The correction of lens geometric distortions, chromatic aberrations and lens shading (vignetting) is of inconsistent significance, depending on the optics and application. For conventional cameras, uncorrected data may be perfectly suitable for post-processing. In digital PTZ (point, tilt and zoom) cameras, on the other hand, correction is a fundamental component of the system. A set of "3A" algorithms control camera exposure, color and focus, based on statistical analysis of the sensor data. Their function and impact on analytics is shown in Table 2 below.

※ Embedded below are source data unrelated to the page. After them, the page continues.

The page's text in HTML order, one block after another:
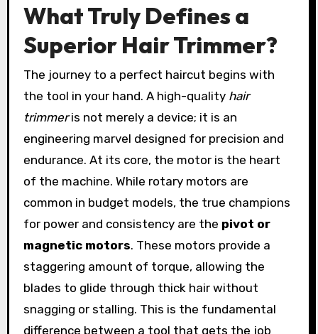
What Truly Defines a
Superior Hair Trimmer?
The journey to a perfect haircut begins with
the tool in your hand. A high-quality hair
trimmeris not merely a device; it is an
engineering marvel designed for precision and
endurance. At its core, the motor is the heart
of the machine. While rotary motors are
common in budget models, the true champions
for power and consistency are the pivot or
magnetic motors. These motors provide a
staggering amount of torque, allowing the
blades to glide through thick hair without
snagging or stalling. This is the fundamental
difference between a tool that gets the job

|Auto exposure||Adjust exposure to maximize the amount of scene captured. Avoid flicker in artificial lighting.||A poor algorithm may blow out highlights or clip dark areas, losing information. Temporal instabilities may confuse motion-based analytics.|
|Auto white balance||Obtain correct colors in all lighting conditions.||If color information is used by analytics, it needs to be accurate. It is challenging to achieve accurate colors in all lighting conditions.|
|Auto focus||Focus the camera.||Which regions of the image should receive focus attention? How should the algorithm balance temporal stability versus rapid refocusing in a scene change?|
Table 2. The impact of "3A" algorithms
Finally, we turn to DRC (dynamic range compression). DRC is a method of non-linear image adjustment which reduces dynamic range, i.e. global contrast. It has two primary functions: detail preservation and luminance normalization.
I mentioned above that the better the dynamic range of the sensor and optics, the more data will typically be available for analytics to work on. But in what form do the algorithms receive this data? For soome embedded vision applications, it may be no problem to work directly with the high bit depth raw sensor data. But if the analytics is run in-camera on RGB or YCbCr data, or as post-processing based on already lossy-compressed data,the dynamic range of such data is typically limited by the 8-bit standard format, which corresponds to 60 dB. This means that, unless dynamic range compression occurs in some way prior to encoding, the additional scene information will be lost. While techniques for DRC are well established (gamma correction is one form, for example), many of these techniques decrease image quality in the process, by degrading local contrast and color information, or by introducing spatial artifacts.
Another application of DRC is in image normalization. Advanced analytics algorithms, such as those employed in facial recognition, are susceptible to changing and non-uniform lighting environments. For example, an algorithm may recognize the same face differently depending on whether the face is uniformly illuminated or lit by a point source to one side, in the latter case casting a shadow on the other side. Good DRC processing can be effective in normalizing imagery from highly variable illumination conditions to simulated constant, uniform lighting, as shown in Figure 2.
Figure 2. DRC (Dynamic range control) can normalize a source image with non-uniform illumination
In general, we find that the requirements of an ISP to produce natural, visually-accurate imagery and to produce well-purposed imagery for analytics are closely matched. However, as is well-known, it is challenging to maintain accuracy in uncontrolled environments. In future articles, we will focus on individual blocks of the ISP and consider the effect of their specific performance on the behavior of example analytics algorithms.